Intel $6M Grant To Network Desktop SystemsSeptember 03, 1997
ITHACA, N.Y. -- Complex computing problems as different as modeling Earth's climate system, predicting effects of regulatory change in the dairy industry or serving a semester's worth of lecture videos to student dormitories will operate on a scalable distributed network of powerful desktop computers, thanks in part to a $6 million grant from Intel Corp. to Cornell University.
The grant from the Santa Clara, Calif., computing equipment manufacturer is one of 12 to American universities in Intel's three-year, $85 million "Technology for Education 2000" program to support research and curriculum development in computationally demanding fields.
"This $6 million grant from Intel will help create a new learning environment at Cornell," said University Provost Don M. Randel. "This environment will make it easier for people to work together as effective teams, it will engage students in problems with 'real world complexity' and it will support multiple styles of learning."
Building a scalable distributed system is the best way to serve thousands of clients with complex computing needs, according to Daniel P. Huttenlocher, associate professor of computer science and one of the planners of the proposed network at Cornell.

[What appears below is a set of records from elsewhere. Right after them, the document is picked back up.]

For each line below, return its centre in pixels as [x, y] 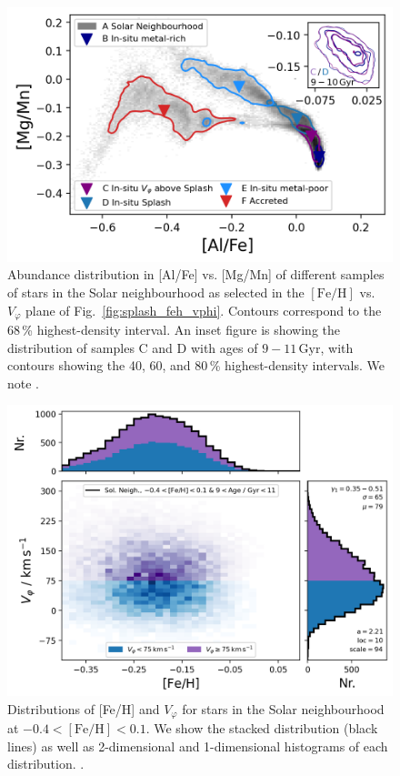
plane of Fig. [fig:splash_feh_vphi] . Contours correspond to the [204, 310]
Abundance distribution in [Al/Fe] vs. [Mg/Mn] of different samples [196, 274]
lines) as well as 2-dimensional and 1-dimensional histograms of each [198, 746]
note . [24, 383]
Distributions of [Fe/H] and [84, 708]
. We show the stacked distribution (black [262, 728]
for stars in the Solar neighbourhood [283, 708]
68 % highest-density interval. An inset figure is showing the [174, 330]

"We intend to use high-speed communications networks and substantial desktop and server computing power to deliver information in ways that are more visual, more customizable and more interactive than has ever been attempted in an academic setting," Huttenlocher said. "We will create 'anything-anytime-anywhere' access to information by decoupling location and function."
"Students and faculty will be able to collaborate on projects across campus, access lectures from dormitories and search library materials from any desktop computer," said Dean B. Krafft, director of computing facilities for the Department of Computer Science, noting that Cornell was among the first universities to wire every dormitory room with high-speed network connections and now is building a 150-Mbit switched campus "backbone."
The Intel grant will provide selected Pentium II-based processors and workstations, software and training as well as upgrades to more powerful Intel processors as they reach the marketplace. The scalable distributed computing system will support a variety of curriculum-development and research projects (see attached list of examples) for students and faculty members in five university units: the College of Engineering, the College of Agriculture and Life Sciences, the S.C. Johnson Graduate School of Management, the College of Arts and Sciences and the College of Architecture, Art and Planning.
Commenting on the grants, Intel's Corporate Contributions Manager Tim Saponas said, "The long-term success of our industry and other industries depends on the quality of U.S. research universities, their computing infrastructure and the skills of their students. We are pleased to be able to support some of the best universities in the country with state-of-the-art tools to carry out computationally intensive research projects." Also receiving Intel grants are the universities of California at Berkeley, Michigan at Ann Arbor, Texas at Austin, Wisconsin at Madison, Southern California and Washington, California Institute of Technology, Carnegie Mellon University, Georgia Institute of Technology, Massachusetts Institute of Technology and Purdue University.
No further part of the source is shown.